LAUSR

Abstract The Yelapa-Chimo Metamorphic Complex forms part of the Jalisco Block in western Mexico and exposes a wide range of Early Cretaceous metamorphic rocks; such as paragneiss, orthogneiss, amphibolites and migmatites. However, the pressure–temperature (P–T) conditions of metamorphism and partial melting still remain poorly studied in the region. To elucidate metamorphic P–T conditions, phase equilibrium modelling was applied to two sillimanite–garnet paragneisses, one amphibole–orthogneiss and one amphibolite. Sillimanite–garnet paragneisses exhibit a lepidoblastic texture with a biotite + sillimanite + kyanite + garnet + quartz + plagioclase + K-feldspar mineral assemblage. Amphibole–orthogneiss and amphibolite display a nematoblastic texture with an amphibole + (1) plagioclase + quartz + (1) titanite assemblage and an amphibole + (2) plagioclase + (2) titanite + ilmenite retrograde mineral assemblage.
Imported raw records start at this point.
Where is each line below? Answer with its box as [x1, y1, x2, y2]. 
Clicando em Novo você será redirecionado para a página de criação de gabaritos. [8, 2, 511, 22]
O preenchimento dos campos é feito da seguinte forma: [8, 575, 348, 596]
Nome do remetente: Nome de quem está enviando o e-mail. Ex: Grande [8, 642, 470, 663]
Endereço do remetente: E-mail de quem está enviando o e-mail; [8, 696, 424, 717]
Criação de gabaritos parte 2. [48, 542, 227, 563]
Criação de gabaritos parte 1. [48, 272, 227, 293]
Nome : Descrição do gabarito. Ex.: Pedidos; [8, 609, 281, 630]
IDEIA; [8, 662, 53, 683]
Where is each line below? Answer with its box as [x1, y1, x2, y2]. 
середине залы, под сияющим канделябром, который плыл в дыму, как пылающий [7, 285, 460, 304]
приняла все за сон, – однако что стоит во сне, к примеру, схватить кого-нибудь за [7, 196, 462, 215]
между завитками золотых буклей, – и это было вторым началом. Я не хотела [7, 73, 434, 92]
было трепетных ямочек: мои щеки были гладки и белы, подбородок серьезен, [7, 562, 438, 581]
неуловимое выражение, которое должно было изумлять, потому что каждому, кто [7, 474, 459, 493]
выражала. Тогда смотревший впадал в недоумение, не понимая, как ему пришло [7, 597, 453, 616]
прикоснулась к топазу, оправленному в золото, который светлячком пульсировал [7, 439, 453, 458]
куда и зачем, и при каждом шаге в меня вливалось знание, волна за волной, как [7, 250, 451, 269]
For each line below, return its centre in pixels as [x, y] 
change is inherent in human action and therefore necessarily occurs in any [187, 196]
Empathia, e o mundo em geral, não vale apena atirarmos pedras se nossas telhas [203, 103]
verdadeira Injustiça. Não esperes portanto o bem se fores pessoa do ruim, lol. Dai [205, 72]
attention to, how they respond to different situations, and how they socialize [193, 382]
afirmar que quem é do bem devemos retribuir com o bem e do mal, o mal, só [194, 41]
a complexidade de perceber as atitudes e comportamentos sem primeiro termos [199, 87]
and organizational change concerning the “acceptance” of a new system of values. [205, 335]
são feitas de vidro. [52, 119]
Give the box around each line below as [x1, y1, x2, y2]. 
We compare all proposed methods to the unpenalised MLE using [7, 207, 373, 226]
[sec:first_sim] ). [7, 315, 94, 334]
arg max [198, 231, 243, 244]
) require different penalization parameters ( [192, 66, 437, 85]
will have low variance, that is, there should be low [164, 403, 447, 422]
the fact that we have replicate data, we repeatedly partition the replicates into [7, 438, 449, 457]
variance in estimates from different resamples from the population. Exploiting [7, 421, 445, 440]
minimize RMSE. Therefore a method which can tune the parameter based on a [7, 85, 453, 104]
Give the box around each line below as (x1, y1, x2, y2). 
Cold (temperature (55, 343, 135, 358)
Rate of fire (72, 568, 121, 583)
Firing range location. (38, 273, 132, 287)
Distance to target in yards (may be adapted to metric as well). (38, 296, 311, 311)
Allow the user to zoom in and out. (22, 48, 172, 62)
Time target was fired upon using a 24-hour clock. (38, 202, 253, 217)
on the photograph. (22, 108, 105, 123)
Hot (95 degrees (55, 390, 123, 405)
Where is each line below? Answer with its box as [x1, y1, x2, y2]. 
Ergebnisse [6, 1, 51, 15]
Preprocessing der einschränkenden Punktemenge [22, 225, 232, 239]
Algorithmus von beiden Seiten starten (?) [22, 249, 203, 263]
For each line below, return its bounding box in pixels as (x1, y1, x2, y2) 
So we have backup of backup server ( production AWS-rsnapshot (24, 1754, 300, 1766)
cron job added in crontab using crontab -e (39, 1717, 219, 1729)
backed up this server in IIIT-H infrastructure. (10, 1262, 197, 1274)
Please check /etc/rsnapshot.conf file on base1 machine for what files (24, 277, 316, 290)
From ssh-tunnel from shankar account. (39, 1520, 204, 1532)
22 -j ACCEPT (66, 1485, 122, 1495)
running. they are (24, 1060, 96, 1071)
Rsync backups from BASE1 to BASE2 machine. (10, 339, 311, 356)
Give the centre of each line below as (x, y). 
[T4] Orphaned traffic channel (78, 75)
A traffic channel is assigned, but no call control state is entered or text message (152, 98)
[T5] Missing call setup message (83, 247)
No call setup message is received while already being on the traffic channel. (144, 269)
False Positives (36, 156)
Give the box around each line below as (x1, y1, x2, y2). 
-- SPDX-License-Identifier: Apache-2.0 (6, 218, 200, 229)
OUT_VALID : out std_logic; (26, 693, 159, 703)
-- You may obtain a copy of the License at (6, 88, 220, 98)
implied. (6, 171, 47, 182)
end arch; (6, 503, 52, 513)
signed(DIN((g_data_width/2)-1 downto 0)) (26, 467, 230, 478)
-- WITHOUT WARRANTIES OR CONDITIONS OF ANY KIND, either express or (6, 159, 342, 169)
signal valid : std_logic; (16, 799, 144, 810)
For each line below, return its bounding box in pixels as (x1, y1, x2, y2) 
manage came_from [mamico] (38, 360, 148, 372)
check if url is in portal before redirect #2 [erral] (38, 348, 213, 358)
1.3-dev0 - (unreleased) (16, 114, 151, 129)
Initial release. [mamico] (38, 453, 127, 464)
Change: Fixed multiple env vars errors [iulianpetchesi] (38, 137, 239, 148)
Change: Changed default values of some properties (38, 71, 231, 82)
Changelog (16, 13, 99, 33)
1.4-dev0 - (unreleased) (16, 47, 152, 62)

Pseudosections calculated for the two sillimanite–garnet paragneiss samples show P–T peak conditions at ∼6–7.5 kbar and ∼725–740 °C. The results for amphibole–orthogneiss and the amphibolite yield P–T peak conditions at ∼8.5–10 kbar and ∼690–710 °C. The mode models imply that metasedimentary and metaigneous units can produce up to ∼20 vol. % and ∼10 vol. % of melt, respectively. Modelling within a closed system during isobaric heating suggests that melt compositions of metasedimentary and metaigneous units are likely to have direct implications for the petrogenesis of the Puerto Vallarta Batholith. Our new data indicate that the Yelapa-Chimo Metamorphic Complex evolved through a metamorphic gradient between ∼23–33 °C km-1 and the metamorphic rocks formed at depths between ∼22 and ∼30 km with a burial rate of ∼2.0 km Ma-1. Finally, the P–T data for both metasedimentary and metaigneous rocks provide new constraints on an accretionary framework, which is responsible for generating metamorphism and partial melting in the Yelapa-Chimo Metamorphic Complex during the Early Cretaceous.